Data items:
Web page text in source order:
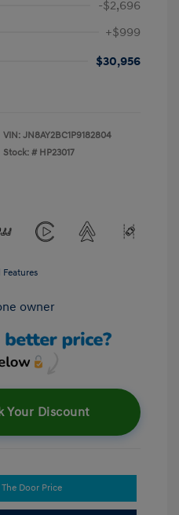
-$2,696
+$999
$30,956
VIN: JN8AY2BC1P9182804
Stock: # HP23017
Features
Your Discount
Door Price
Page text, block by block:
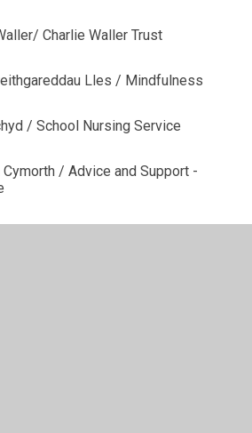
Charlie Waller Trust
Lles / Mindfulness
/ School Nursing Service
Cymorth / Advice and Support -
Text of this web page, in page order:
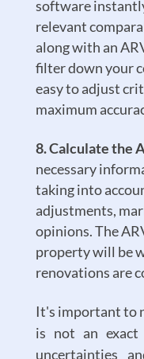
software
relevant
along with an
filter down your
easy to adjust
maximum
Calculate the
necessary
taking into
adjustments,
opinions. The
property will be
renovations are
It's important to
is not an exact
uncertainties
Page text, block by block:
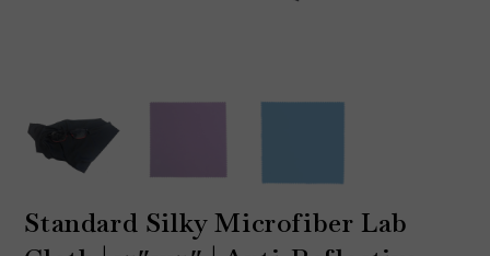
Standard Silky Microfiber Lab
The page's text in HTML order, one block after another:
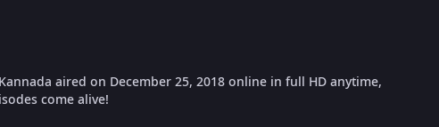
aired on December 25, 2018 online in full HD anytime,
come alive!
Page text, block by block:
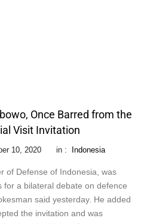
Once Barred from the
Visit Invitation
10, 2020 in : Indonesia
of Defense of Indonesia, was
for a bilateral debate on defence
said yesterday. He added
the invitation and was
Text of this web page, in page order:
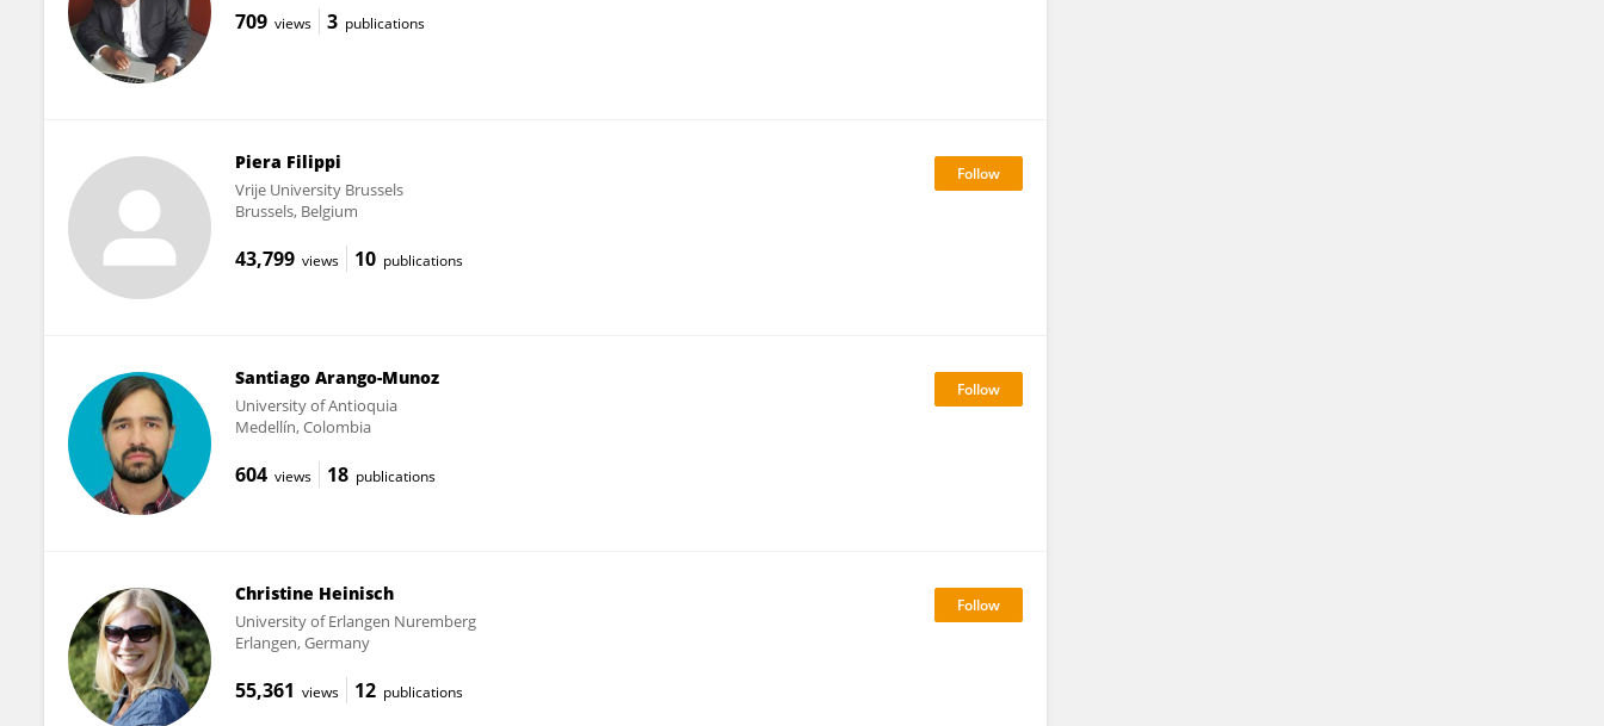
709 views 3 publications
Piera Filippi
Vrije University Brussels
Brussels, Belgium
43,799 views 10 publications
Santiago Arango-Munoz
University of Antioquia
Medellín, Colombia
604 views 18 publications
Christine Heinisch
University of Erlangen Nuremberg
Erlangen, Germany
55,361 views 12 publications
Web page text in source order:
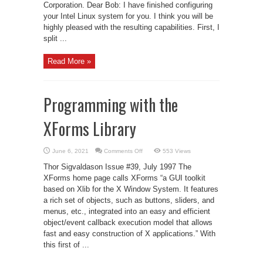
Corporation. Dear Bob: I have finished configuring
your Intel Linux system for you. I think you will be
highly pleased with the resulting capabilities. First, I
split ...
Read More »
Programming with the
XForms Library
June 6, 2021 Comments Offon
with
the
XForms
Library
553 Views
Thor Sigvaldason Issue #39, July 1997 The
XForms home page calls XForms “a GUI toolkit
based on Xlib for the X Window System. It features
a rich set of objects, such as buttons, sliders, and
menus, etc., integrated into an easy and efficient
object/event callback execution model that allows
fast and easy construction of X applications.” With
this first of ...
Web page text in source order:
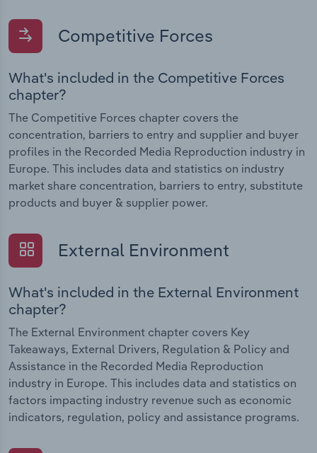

**REQUIREMENT**
The result should be an exact copy of every entry above, with no pictures included.

**WRITTEN REPLY**
Web page text in source order:
-$2,696
+$999
$30,956
VIN: JN8AY2BC1P9182804
Stock: # HP23017
Features
Your Discount
Door Price
Page text, block by block:
Charlie Waller Trust
Lles / Mindfulness
/ School Nursing Service
Cymorth / Advice and Support -
Text of this web page, in page order:
software
relevant
along with an
filter down your
easy to adjust
maximum
Calculate the
necessary
taking into
adjustments,
opinions. The
property will be
renovations are
It's important to
is not an exact
uncertainties
Page text, block by block:
Standard Silky Microfiber Lab
The page's text in HTML order, one block after another:
aired on December 25, 2018 online in full HD anytime,
come alive!
Page text, block by block:
Once Barred from the
Visit Invitation
10, 2020 in : Indonesia
of Defense of Indonesia, was
for a bilateral debate on defence
said yesterday. He added
the invitation and was
Text of this web page, in page order:
709 views 3 publications
Piera Filippi
Vrije University Brussels
Brussels, Belgium
43,799 views 10 publications
Santiago Arango-Munoz
University of Antioquia
Medellín, Colombia
604 views 18 publications
Christine Heinisch
University of Erlangen Nuremberg
Erlangen, Germany
55,361 views 12 publications
Web page text in source order:
Corporation. Dear Bob: I have finished configuring
your Intel Linux system for you. I think you will be
highly pleased with the resulting capabilities. First, I
split ...
Read More »
Programming with the
XForms Library
June 6, 2021 Comments Offon
with
the
XForms
Library
553 Views
Thor Sigvaldason Issue #39, July 1997 The
XForms home page calls XForms “a GUI toolkit
based on Xlib for the X Window System. It features
a rich set of objects, such as buttons, sliders, and
menus, etc., integrated into an easy and efficient
object/event callback execution model that allows
fast and easy construction of X applications.” With
this first of ...
Web page text in source order:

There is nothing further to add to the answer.